The promise of fresh wind turns our bow toward waiting horizons
plotting our course by our judgement of the sun
and the latitude of familiar stars.
Notwithstanding, I do believe that the region is on the move again, and that there is a climate of renewal and new economic energy. That optimism is born of the knowledge that we have the wherewithal to master our own fates; our own development outcomes. As leaders, our hands are on the tillers of state. Our crafts are resilient and well built, and how faithfully we sail them will determine our economic course and destination. We must therefore competently manage the winds that fill our sails and give proper direction to our ships of state. We have no choice but to harness the wind and move forward.
On Assuming Office
As such, this is an opportune moment to assume the captaincy of this regional craft which carries our collective fates, and I am honoured to do so. I thank you for your confidence, and trust that during the next six months, I will prove worthy of this undertaking which is the Chairmanship of the region’s highest council.
An Historic Meeting
In its own significant way, this is an historic occasion. It is made memorable by the meeting yesterday between Heads of Government and Leaders of the Parliamentary Opposition across CARICOM. This is really the first time anywhere, that elected political leaders, without the prompting of war or crisis, have formally occasioned a face-to-face encounter with their competitors.
Once again, we see the Caribbean setting the pace for others to follow, and we are pleased that St. Lucia has provided the setting. This is major step forward in the evolution of Caribbean governance, and I hope that yesterday’s meeting, at last heralds the dwindling of an era when governance was seen as the exclusive domain of governments.
What we are doing expands the definition of our democracy.
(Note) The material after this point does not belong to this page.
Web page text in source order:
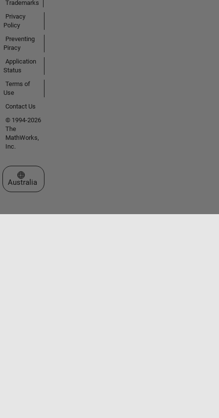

That is a testament to the fact that there is common ground in our separate agendas. It is evidence that we recognize the need for shared commitment to certain common problems and principles, irrespective of individual partisan persuasions. It is a statement of shared intent towards the ideals of a single region, despite political differences and the physical divides that define or separate statehoods. That such a meeting could be contemplated and convened, is a reflection of a maturing political consciousness, and the confidence we profess in the systems of democratic governance. This augurs well for our future.
Despite all optimism, there is much that impedes our vision of that future state
wherein the lives and livelihoods of Caribbean people can be unalterably
enhanced. Our safe passage through the shoals and reefs of adversity demands new
levels of competence and cooperation. The obstacles in our path of progress must
therefore be tackled with a new sensibility.
The Scourge of Crime
Among those obstacles there is none more pervasive, more insipid, more
treacherous to our economic, political and social stability, than the issue of
crime. It is the scourge that threatens us all, and it gnaws at the very root of
the economic and social transformation that we seek as the attainable fruit of
The statistics speak for themselves, and the numbers, though they vary between states, tell much the same stories. They speak, as the President of the Caribbean Development Bank recently reminded us, of the soft underbelly of our weak social and legal infrastructure. They speak of the inability to cope in conventional ways with unprecedented levels of violence, brutality and inhumanity. For many victims life has indeed become nasty, brutish and short.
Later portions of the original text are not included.